--- What is expected ---
In the records, find each line where "grey" occurs, and copy it.

Stored data:
_ _ _

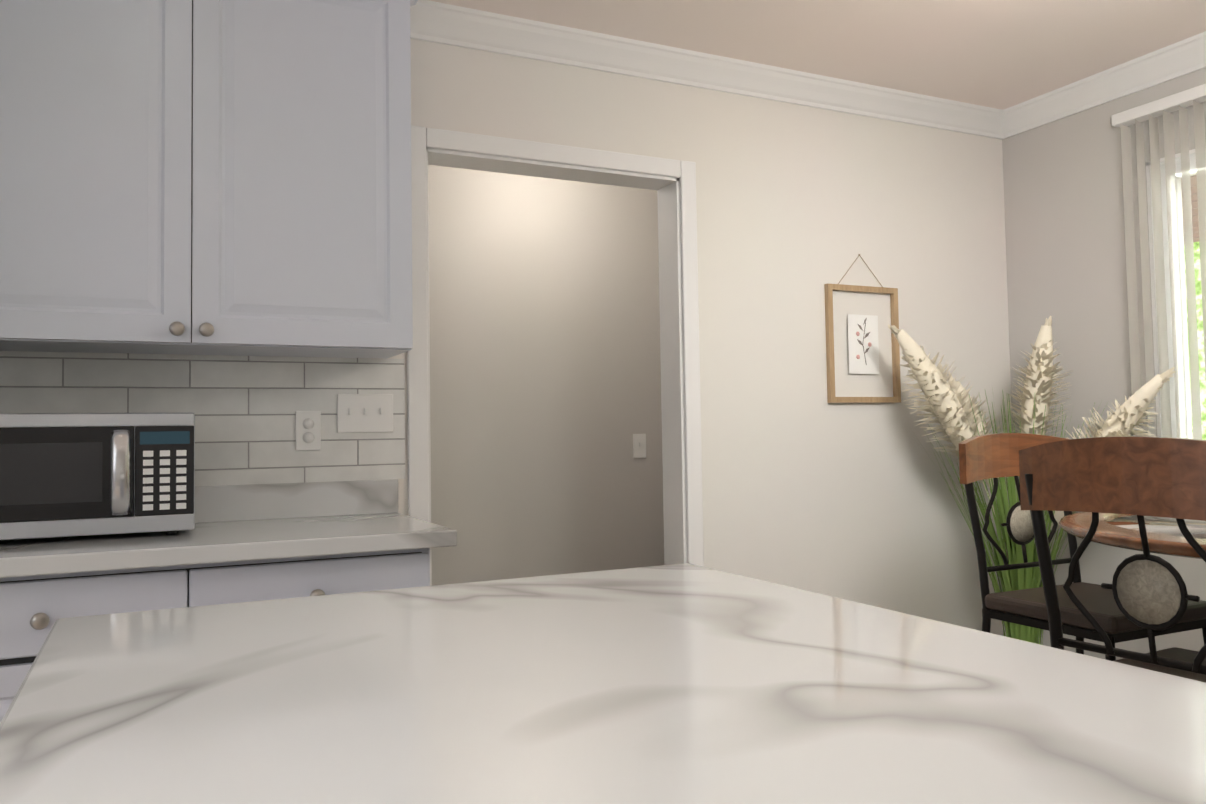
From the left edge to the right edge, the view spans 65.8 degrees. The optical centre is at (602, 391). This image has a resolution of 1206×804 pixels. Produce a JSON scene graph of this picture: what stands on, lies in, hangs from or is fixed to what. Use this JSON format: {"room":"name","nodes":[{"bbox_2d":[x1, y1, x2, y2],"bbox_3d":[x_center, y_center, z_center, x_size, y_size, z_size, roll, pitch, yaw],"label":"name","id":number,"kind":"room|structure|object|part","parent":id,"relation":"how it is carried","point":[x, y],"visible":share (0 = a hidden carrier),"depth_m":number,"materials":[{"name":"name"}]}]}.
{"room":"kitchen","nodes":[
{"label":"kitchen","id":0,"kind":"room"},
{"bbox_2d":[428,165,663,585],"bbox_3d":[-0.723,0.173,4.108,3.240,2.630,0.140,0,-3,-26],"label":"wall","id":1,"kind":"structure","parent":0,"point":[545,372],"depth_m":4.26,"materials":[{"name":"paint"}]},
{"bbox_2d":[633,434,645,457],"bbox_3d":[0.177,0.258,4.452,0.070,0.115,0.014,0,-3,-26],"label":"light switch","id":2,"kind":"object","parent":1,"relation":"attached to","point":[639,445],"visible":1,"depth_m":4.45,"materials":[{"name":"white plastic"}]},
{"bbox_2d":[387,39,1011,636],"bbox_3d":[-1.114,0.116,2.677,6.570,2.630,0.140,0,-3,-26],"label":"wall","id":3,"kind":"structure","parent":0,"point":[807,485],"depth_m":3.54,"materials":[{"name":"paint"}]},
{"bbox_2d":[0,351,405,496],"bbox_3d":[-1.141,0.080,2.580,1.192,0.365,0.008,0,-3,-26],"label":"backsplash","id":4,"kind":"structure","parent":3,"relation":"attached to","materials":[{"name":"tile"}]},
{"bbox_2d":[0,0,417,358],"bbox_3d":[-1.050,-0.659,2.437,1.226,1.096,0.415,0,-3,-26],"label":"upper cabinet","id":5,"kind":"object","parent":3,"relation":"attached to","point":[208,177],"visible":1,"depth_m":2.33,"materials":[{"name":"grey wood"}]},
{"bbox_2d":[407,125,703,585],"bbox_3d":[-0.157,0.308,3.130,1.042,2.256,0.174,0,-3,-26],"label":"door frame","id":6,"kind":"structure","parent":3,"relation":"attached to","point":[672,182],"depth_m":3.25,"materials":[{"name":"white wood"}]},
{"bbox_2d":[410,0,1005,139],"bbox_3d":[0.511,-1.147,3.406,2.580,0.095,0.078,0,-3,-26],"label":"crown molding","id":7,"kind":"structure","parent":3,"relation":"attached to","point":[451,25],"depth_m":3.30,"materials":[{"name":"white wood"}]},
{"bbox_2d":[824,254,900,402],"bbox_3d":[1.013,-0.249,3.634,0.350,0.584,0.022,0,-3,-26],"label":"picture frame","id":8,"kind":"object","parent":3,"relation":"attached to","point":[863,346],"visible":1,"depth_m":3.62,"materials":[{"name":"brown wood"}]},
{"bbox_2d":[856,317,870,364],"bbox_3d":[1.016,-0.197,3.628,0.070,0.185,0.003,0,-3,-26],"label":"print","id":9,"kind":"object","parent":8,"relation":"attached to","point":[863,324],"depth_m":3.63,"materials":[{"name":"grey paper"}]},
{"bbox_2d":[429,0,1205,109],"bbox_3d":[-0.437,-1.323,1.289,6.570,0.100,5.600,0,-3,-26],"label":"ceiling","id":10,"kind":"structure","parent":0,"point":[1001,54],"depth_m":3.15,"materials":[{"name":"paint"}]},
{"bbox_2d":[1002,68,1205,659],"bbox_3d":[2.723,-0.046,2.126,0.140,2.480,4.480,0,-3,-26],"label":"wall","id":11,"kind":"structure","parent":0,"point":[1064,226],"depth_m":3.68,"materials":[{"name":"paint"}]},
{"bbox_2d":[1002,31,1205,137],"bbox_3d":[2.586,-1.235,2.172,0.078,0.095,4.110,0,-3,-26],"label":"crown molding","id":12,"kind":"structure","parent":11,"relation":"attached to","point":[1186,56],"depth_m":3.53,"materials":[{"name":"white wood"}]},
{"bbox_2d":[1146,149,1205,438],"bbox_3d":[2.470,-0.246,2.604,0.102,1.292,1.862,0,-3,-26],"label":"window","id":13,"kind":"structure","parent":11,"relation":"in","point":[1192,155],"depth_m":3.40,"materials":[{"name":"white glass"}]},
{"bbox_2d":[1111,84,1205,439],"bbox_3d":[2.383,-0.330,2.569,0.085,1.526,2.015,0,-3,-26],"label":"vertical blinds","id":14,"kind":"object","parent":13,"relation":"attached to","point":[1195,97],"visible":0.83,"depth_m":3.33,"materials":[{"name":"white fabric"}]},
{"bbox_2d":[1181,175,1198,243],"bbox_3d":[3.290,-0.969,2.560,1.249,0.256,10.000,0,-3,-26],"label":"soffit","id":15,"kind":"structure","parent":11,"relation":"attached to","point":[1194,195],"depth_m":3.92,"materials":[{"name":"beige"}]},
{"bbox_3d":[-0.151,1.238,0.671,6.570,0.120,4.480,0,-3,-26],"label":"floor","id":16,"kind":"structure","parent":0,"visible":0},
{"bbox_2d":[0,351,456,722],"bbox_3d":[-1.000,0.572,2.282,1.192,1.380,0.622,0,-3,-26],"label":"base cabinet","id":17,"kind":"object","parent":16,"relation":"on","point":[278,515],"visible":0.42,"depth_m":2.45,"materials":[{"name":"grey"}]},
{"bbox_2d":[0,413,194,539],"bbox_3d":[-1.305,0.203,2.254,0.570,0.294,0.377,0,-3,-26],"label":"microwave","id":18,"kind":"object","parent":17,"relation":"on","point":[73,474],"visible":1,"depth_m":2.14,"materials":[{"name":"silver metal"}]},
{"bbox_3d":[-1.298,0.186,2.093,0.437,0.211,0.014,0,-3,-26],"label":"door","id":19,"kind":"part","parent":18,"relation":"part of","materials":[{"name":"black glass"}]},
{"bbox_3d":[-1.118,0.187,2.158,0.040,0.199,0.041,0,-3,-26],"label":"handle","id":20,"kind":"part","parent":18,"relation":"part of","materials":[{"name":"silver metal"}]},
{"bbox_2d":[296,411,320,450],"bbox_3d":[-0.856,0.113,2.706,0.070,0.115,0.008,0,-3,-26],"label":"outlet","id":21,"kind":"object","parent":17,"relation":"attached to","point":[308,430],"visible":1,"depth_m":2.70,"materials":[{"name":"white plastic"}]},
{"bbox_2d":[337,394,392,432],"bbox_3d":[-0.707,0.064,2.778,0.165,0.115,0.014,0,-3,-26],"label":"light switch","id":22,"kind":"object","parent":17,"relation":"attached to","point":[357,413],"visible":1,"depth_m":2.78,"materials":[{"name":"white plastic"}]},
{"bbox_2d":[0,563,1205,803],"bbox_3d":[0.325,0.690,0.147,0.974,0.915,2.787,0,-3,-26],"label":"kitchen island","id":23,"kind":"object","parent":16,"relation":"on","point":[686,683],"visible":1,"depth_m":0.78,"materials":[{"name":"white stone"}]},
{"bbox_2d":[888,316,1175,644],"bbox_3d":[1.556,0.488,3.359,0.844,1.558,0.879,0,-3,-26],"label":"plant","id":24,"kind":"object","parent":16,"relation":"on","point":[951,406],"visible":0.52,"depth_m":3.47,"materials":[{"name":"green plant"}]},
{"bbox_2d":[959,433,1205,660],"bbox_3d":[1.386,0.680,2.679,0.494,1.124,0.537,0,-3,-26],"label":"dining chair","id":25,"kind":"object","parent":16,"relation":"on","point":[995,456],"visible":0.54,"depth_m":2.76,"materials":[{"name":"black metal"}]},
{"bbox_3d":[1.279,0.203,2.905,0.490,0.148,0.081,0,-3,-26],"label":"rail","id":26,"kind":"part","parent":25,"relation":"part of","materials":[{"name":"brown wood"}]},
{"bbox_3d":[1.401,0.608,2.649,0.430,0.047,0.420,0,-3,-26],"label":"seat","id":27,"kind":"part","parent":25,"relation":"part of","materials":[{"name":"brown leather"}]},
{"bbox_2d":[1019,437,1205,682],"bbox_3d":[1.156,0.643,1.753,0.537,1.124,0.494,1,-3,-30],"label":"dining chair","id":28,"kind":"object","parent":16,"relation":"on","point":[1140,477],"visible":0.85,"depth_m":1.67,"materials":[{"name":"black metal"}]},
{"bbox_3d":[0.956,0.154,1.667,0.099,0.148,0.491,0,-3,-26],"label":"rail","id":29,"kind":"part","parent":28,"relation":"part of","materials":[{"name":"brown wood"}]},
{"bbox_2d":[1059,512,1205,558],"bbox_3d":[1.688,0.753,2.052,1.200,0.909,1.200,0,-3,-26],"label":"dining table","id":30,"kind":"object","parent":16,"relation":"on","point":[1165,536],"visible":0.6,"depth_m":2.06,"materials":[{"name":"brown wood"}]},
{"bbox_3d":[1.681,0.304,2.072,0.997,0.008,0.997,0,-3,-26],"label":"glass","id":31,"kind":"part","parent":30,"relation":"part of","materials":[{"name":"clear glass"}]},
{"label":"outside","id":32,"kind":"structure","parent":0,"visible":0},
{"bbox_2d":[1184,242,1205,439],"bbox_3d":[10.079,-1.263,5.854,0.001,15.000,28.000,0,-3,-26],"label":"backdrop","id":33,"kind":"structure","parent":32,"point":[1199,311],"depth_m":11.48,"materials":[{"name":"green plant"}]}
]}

_ _ _

--- Answer box ---
{"bbox_2d":[0,0,417,358],"bbox_3d":[-1.050,-0.659,2.437,1.226,1.096,0.415,0,-3,-26],"label":"upper cabinet","id":5,"kind":"object","parent":3,"relation":"attached to","point":[208,177],"visible":1,"depth_m":2.33,"materials":[{"name":"grey wood"}]},
{"bbox_2d":[856,317,870,364],"bbox_3d":[1.016,-0.197,3.628,0.070,0.185,0.003,0,-3,-26],"label":"print","id":9,"kind":"object","parent":8,"relation":"attached to","point":[863,324],"depth_m":3.63,"materials":[{"name":"grey paper"}]},
{"bbox_2d":[0,351,456,722],"bbox_3d":[-1.000,0.572,2.282,1.192,1.380,0.622,0,-3,-26],"label":"base cabinet","id":17,"kind":"object","parent":16,"relation":"on","point":[278,515],"visible":0.42,"depth_m":2.45,"materials":[{"name":"grey"}]},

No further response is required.